The trial’s outcome has set the stage for the next critical phase: deciding on the remedies. Judge Mehta ruled that Google’s agreements violated antitrust laws, and the court is now considering appropriate measures to address these violations. Potential remedies range from behavioral adjustments, such as ending exclusive agreements and introducing a search engine selection screen, to more drastic structural changes, like separating Google Search from its Chrome browser or Android operating system. While such structural remedies are unlikely due to their complexity, a more practical approach could involve banning Google from paying for default search engine status.
The implications of this case are far-reaching. On a financial level, both Google and its partners, such as Apple, could face significant losses. Apple, for instance, reportedly earned around $20 billion in 2022 alone from its deal with Google to make its search engine the default on Apple devices. Losing such agreements could impact Apple’s earnings by up to 6%. For consumers, a break from Google’s default status could lead to increased competition, offering more choice and greater personalization in search experiences.
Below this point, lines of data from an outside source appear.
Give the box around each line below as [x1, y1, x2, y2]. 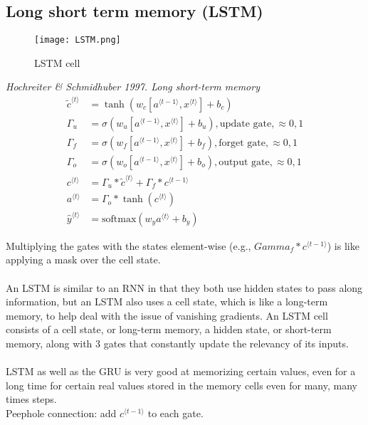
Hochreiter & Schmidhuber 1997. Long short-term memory [6, 79, 260, 94]
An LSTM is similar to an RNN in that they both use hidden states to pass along [6, 280, 363, 295]
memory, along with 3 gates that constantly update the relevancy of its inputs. [6, 336, 349, 351]
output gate [219, 157, 270, 167]
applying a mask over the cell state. [6, 252, 161, 267]
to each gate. [147, 406, 204, 420]
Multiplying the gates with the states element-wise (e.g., [6, 238, 251, 253]
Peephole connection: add [6, 406, 117, 420]

At the same time, competitors could find new opportunities to challenge Google’s dominance, potentially reshaping the search and advertising markets with innovative technologies.
Beyond the immediate consequences for Google, this case represents a broader shift in how governments approach Big Tech. For Attorney General Merrick Garland, the trial is seen as a landmark victory that sends a clear message: no company is above the law. The case could pave the way for stricter enforcement of antitrust laws across the tech industry, with other giants like Apple, Amazon, and Meta likely to face increased scrutiny as regulators seek to rein in their market power.Interestingly, this is not the only legal challenge Google faces. In September 2024, the DoJ filed a separate antitrust case targeting the company’s dominance in digital advertising technology. The outcome of the current trial on search exclusivity is expected to influence this new case, further underscoring the heightened regulatory pressure on Google.
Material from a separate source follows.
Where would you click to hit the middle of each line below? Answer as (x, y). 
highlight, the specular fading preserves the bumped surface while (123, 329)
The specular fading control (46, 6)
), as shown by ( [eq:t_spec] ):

In conclusion, this case is far more than a legal battle over Google’s business practices. It marks a turning point in the regulation of digital markets and raises fundamental questions about how governments should handle the growing power of Big Tech. As the proceedings move toward the remedy phase, set for a public hearing in spring 2025, the world is watching closely. The decisions made in this case could shape not only the future of Google but also the broader dynamics of competition and innovation in the technology industry for years to come.